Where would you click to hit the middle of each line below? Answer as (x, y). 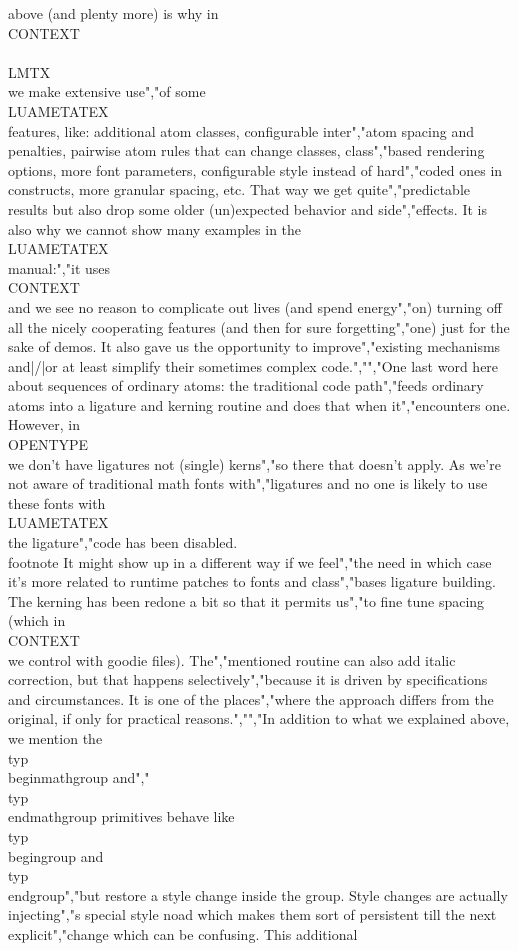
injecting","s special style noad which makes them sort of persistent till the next (252, 914)
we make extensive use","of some (107, 91)
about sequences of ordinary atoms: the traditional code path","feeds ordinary (246, 385)
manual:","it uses (59, 267)
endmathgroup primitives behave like (121, 816)
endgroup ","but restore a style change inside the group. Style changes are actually (258, 894)
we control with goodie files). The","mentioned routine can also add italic (232, 659)
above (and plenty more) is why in (113, 13)
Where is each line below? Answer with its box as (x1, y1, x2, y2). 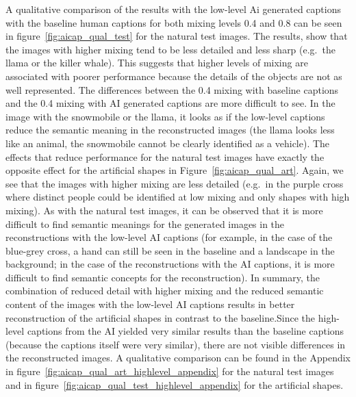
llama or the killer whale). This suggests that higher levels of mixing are (5, 55, 308, 70)
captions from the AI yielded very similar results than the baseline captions (27, 324, 344, 338)
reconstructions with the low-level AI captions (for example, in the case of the (5, 230, 333, 244)
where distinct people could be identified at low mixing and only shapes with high (5, 190, 350, 204)
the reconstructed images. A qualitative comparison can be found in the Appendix (5, 350, 351, 365)
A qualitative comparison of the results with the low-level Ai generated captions (5, 2, 342, 16)
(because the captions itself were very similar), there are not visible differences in (5, 337, 346, 351)
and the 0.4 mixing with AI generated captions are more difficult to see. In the (5, 96, 335, 110)
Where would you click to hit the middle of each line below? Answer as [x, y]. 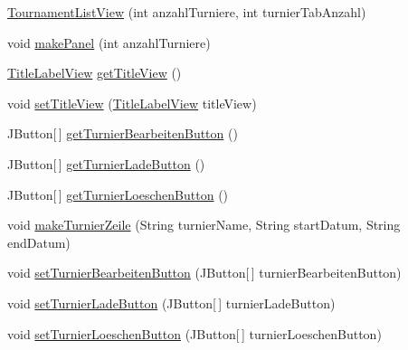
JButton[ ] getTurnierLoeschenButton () [118, 194]
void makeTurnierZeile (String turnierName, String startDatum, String [204, 225]
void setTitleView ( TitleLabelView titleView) [132, 103]
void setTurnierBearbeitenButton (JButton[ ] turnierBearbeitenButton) [204, 273]
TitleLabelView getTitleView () [95, 73]
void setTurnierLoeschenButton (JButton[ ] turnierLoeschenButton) [195, 333]
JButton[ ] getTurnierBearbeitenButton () [123, 133]
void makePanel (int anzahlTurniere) [109, 42]
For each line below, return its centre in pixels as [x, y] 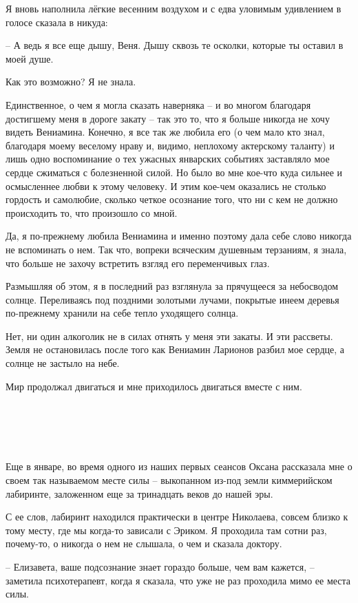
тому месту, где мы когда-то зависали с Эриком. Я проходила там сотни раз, [166, 530]
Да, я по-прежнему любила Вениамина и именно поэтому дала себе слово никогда [179, 236]
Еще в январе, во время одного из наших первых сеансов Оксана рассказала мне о [179, 466]
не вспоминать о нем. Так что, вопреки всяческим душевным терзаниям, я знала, [176, 249]
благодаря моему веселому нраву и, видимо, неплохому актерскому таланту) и [170, 145]
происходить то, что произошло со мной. [92, 212]
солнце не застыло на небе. [63, 363]
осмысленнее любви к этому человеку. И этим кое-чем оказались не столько [166, 186]
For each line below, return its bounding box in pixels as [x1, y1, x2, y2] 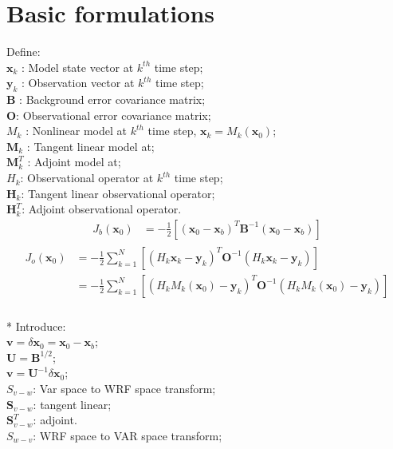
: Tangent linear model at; [26, 137, 155, 154]
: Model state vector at [22, 58, 134, 75]
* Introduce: [6, 317, 66, 334]
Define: [6, 43, 41, 60]
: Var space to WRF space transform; [33, 379, 216, 396]
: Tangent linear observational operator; [21, 185, 215, 201]
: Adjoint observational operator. [22, 201, 182, 217]
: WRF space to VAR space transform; [33, 427, 222, 443]
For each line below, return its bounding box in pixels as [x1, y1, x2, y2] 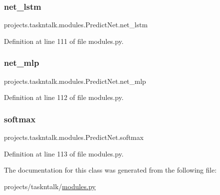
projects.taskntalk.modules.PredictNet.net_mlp [4, 76, 146, 86]
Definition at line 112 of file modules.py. [4, 92, 124, 102]
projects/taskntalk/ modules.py [4, 181, 96, 191]
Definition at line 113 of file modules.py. [4, 148, 124, 158]
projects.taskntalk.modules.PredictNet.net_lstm [4, 19, 148, 30]
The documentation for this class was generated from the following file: [4, 165, 217, 175]
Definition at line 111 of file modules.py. [4, 36, 124, 46]
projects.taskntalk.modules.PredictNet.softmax [4, 132, 144, 142]
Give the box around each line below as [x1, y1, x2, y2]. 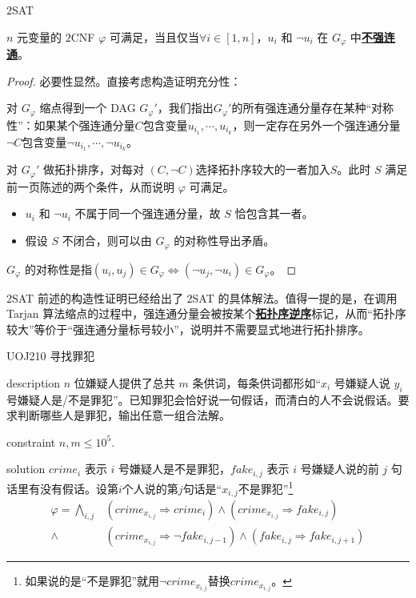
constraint [6, 433, 56, 450]
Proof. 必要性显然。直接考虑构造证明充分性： [6, 72, 242, 89]
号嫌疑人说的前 [300, 460, 379, 477]
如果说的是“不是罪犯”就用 [25, 572, 160, 589]
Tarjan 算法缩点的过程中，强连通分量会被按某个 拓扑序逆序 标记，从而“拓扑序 [6, 305, 406, 322]
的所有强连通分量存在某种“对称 [231, 99, 394, 116]
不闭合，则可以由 [62, 232, 152, 249]
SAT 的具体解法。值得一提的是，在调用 [192, 289, 398, 306]

****

## ASSIGNMENT:
The only acceptable answer is a number: how many lines in the data above hold the word "JButton".

## TASK ANSWER:
4